Requirement >>
Drop all images and give the records again exactly.

[Saved entries]
* * * *
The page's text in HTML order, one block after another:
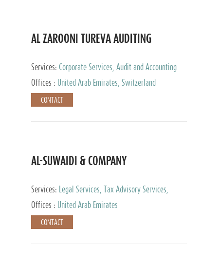
AL ZAROONI TUREVA AUDITING
Services: Corporate Services, Audit and Accounting
Services, Tax Advisory Services, Private Client
Services
Offices : United Arab Emirates, Switzerland
CONTACT
AL-SUWAIDI & COMPANY
Services:
Legal Services, Tax Advisory Services,
Private Client Services, Corporate Service Provider
Offices : United Arab Emirates
CONTACT
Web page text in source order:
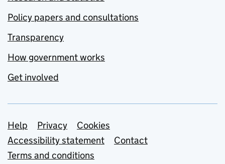
Policy papers and consultations
Transparency
How government works
Get involved
Support links
Help Privacy
Cookies
Accessibility statement
Contact
Terms and conditions
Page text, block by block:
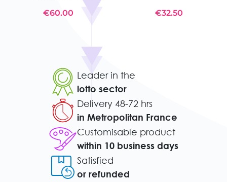
€60.00
€32.50
Leader in the
lotto sector
Delivery 48-72 hrs
in Metropolitan France
Customisable product
within 10 business days
Satisfied
or refunded
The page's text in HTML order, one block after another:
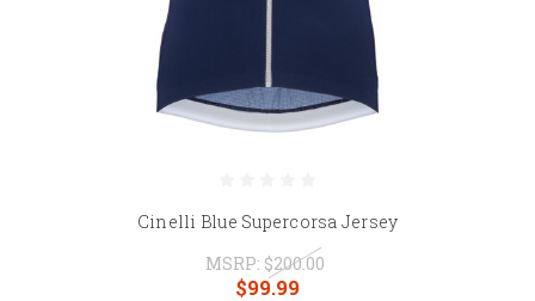
Cinelli Blue Supercorsa Jersey
MSRP: $200.00
$99.99
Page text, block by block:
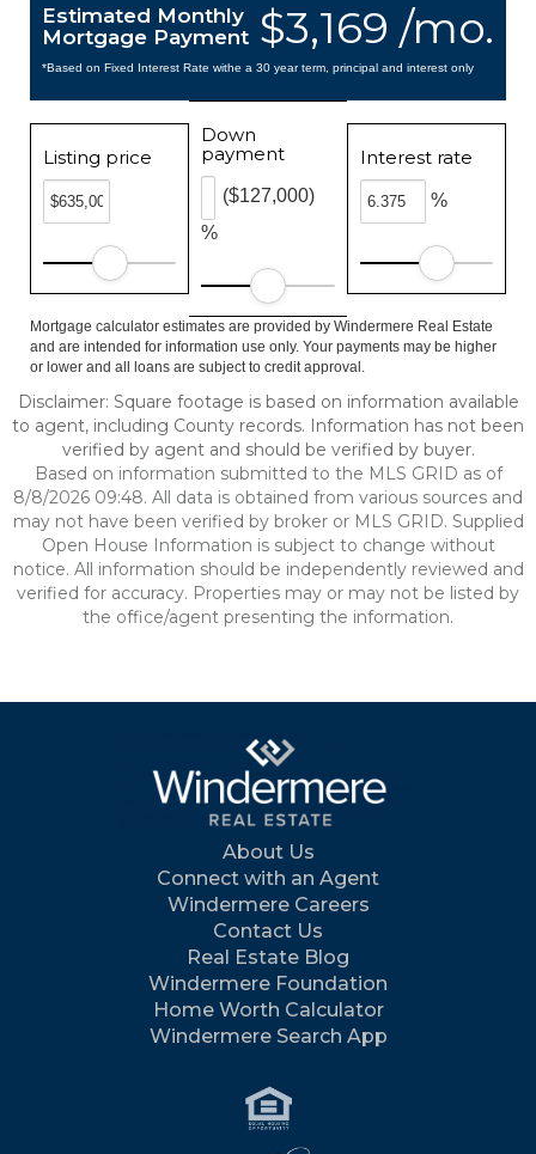
$3,169 /mo.
Estimated Monthly
Mortgage Payment
*Based on Fixed Interest Rate withe a 30 year term, principal and interest only
Listing price
Down
payment
%
($127,000)
Interest rate
%
Mortgage calculator estimates are provided by Windermere Real Estate
and are intended for information use only. Your payments may be higher
or lower and all loans are subject to credit approval.
Disclaimer: Square footage is based on information available
to agent, including County records. Information has not been
verified by agent and should be verified by buyer.
Based on information submitted to the MLS GRID as of
8/8/2026 09:48. All data is obtained from various sources and
may not have been verified by broker or MLS GRID. Supplied
Open House Information is subject to change without
notice. All information should be independently reviewed and
verified for accuracy. Properties may or may not be listed by
the office/agent presenting the information.
About Us
Connect with an Agent
Windermere Careers
Contact Us
Real Estate Blog
Windermere Foundation
Home Worth Calculator
Windermere Search App
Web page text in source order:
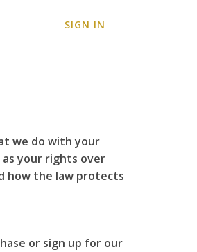
SIGN IN
we do with your
your rights over
how the law protects
or sign up for our
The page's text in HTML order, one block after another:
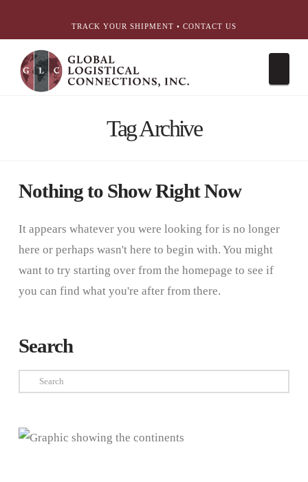
TRACK YOUR SHIPMENT • CONTACT US
Tag Archive
Nothing to Show Right Now
It appears whatever you were looking for is no longer
here or perhaps wasn't here to begin with. You might
want to try starting over from the homepage to see if
you can find what you're after from there.
Search
Search
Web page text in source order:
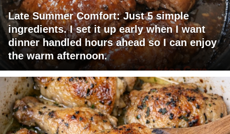
Late Summer Comfort: Just 5 simple
ingredients. I set it up early when I want
dinner handled hours ahead so I can enjoy
the warm afternoon.
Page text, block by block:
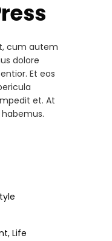
cum autem
dolore
Et eos
et. At
Life
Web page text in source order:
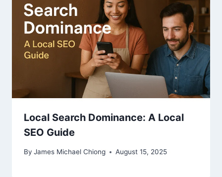
Local Search Dominance: A Local
SEO Guide
By James Michael Chiong August 15, 2025
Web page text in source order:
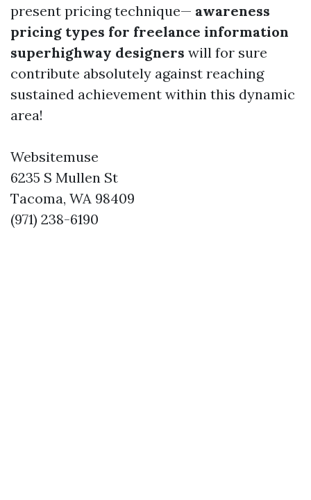
present pricing technique— awareness
pricing types for freelance information
superhighway designers will for sure
contribute absolutely against reaching
sustained achievement within this dynamic
area!
Websitemuse
6235 S Mullen St
Tacoma, WA 98409
(971) 238-6190
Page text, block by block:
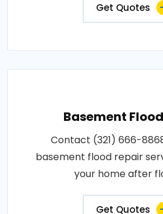
Get Quotes
Basement
Contact (321) 666-
basement flood repair
your home after
Get Quotes
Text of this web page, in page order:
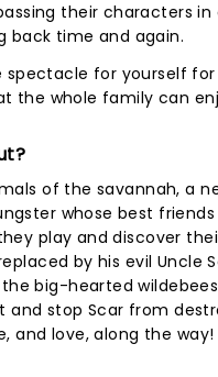
their characters
back time and again.
for yourself
the whole family can
of the savannah, a
whose best
play and discover
by his evil
big-hearted
stop Scar from
and love, along the way!
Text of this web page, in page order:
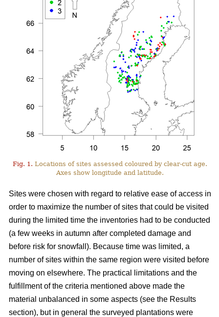
Fig. 1. Locations of sites assessed coloured by clear-cut age.
Axes show longitude and latitude.
Sites were chosen with regard to relative ease of access in
order to maximize the number of sites that could be visited
during the limited time the inventories had to be conducted
(a few weeks in autumn after completed damage and
before risk for snowfall). Because time was limited, a
number of sites within the same region were visited before
moving on elsewhere. The practical limitations and the
fulfillment of the criteria mentioned above made the
material unbalanced in some aspects (see the Results
section), but in general the surveyed plantations were
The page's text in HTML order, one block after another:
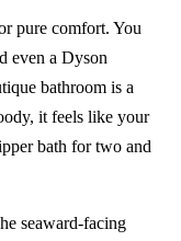
pure comfort. You
even a Dyson
bathroom is a
it feels like your
bath for two and
seaward-facing
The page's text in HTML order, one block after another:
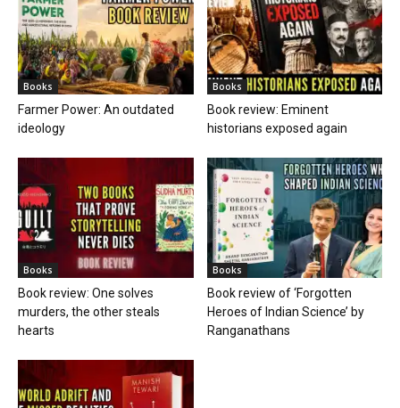
Books
Farmer Power: An outdated
ideology
Books
Book review: Eminent
historians exposed again
Books
Book review: One solves
murders, the other steals
hearts
Books
Book review of ‘Forgotten
Heroes of Indian Science’ by
Ranganathans
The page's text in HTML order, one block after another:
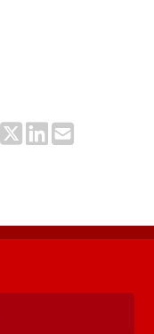
on
Share on
Share
Share
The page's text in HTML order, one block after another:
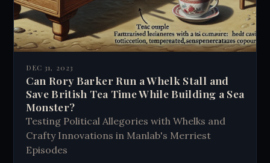
DEC 31, 2023
Can Rory Barker Run a Whelk Stall and
Save British Tea Time While Building a Sea
Monster?
Testing Political Allegories with Whelks and
Crafty Innovations in Manlab's Merriest
Episodes
* * * *
Answer below >>
The page's text in HTML order, one block after another:
AL ZAROONI TUREVA AUDITING
Services: Corporate Services, Audit and Accounting
Services, Tax Advisory Services, Private Client
Services
Offices : United Arab Emirates, Switzerland
CONTACT
AL-SUWAIDI & COMPANY
Services:
Legal Services, Tax Advisory Services,
Private Client Services, Corporate Service Provider
Offices : United Arab Emirates
CONTACT
Web page text in source order:
Policy papers and consultations
Transparency
How government works
Get involved
Support links
Help Privacy
Cookies
Accessibility statement
Contact
Terms and conditions
Page text, block by block:
€60.00
€32.50
Leader in the
lotto sector
Delivery 48-72 hrs
in Metropolitan France
Customisable product
within 10 business days
Satisfied
or refunded
The page's text in HTML order, one block after another:
Cinelli Blue Supercorsa Jersey
MSRP: $200.00
$99.99
Page text, block by block:
$3,169 /mo.
Estimated Monthly
Mortgage Payment
*Based on Fixed Interest Rate withe a 30 year term, principal and interest only
Listing price
Down
payment
%
($127,000)
Interest rate
%
Mortgage calculator estimates are provided by Windermere Real Estate
and are intended for information use only. Your payments may be higher
or lower and all loans are subject to credit approval.
Disclaimer: Square footage is based on information available
to agent, including County records. Information has not been
verified by agent and should be verified by buyer.
Based on information submitted to the MLS GRID as of
8/8/2026 09:48. All data is obtained from various sources and
may not have been verified by broker or MLS GRID. Supplied
Open House Information is subject to change without
notice. All information should be independently reviewed and
verified for accuracy. Properties may or may not be listed by
the office/agent presenting the information.
About Us
Connect with an Agent
Windermere Careers
Contact Us
Real Estate Blog
Windermere Foundation
Home Worth Calculator
Windermere Search App
Web page text in source order:
SIGN IN
we do with your
your rights over
how the law protects
or sign up for our
The page's text in HTML order, one block after another:
TRACK YOUR SHIPMENT • CONTACT US
Tag Archive
Nothing to Show Right Now
It appears whatever you were looking for is no longer
here or perhaps wasn't here to begin with. You might
want to try starting over from the homepage to see if
you can find what you're after from there.
Search
Search
Web page text in source order:
Late Summer Comfort: Just 5 simple
ingredients. I set it up early when I want
dinner handled hours ahead so I can enjoy
the warm afternoon.
Page text, block by block:
cum autem
dolore
Et eos
et. At
Life
Web page text in source order:
Local Search Dominance: A Local
SEO Guide
By James Michael Chiong August 15, 2025
Web page text in source order:
present pricing technique— awareness
pricing types for freelance information
superhighway designers will for sure
contribute absolutely against reaching
sustained achievement within this dynamic
area!
Websitemuse
6235 S Mullen St
Tacoma, WA 98409
(971) 238-6190
Page text, block by block:
Get Quotes
Basement
Contact (321) 666-
basement flood repair
your home after
Get Quotes
Text of this web page, in page order:
their characters
back time and again.
for yourself
the whole family can
of the savannah, a
whose best
play and discover
by his evil
big-hearted
stop Scar from
and love, along the way!
Text of this web page, in page order:
Fig. 1. Locations of sites assessed coloured by clear-cut age.
Axes show longitude and latitude.
Sites were chosen with regard to relative ease of access in
order to maximize the number of sites that could be visited
during the limited time the inventories had to be conducted
(a few weeks in autumn after completed damage and
before risk for snowfall). Because time was limited, a
number of sites within the same region were visited before
moving on elsewhere. The practical limitations and the
fulfillment of the criteria mentioned above made the
material unbalanced in some aspects (see the Results
section), but in general the surveyed plantations were
The page's text in HTML order, one block after another:
pure comfort. You
even a Dyson
bathroom is a
it feels like your
bath for two and
seaward-facing
The page's text in HTML order, one block after another:
Books
Farmer Power: An outdated
ideology
Books
Book review: Eminent
historians exposed again
Books
Book review: One solves
murders, the other steals
hearts
Books
Book review of ‘Forgotten
Heroes of Indian Science’ by
Ranganathans
The page's text in HTML order, one block after another:
on
Share on
Share
Share
The page's text in HTML order, one block after another:
DEC 31, 2023
Can Rory Barker Run a Whelk Stall and
Save British Tea Time While Building a Sea
Monster?
Testing Political Allegories with Whelks and
Crafty Innovations in Manlab's Merriest
Episodes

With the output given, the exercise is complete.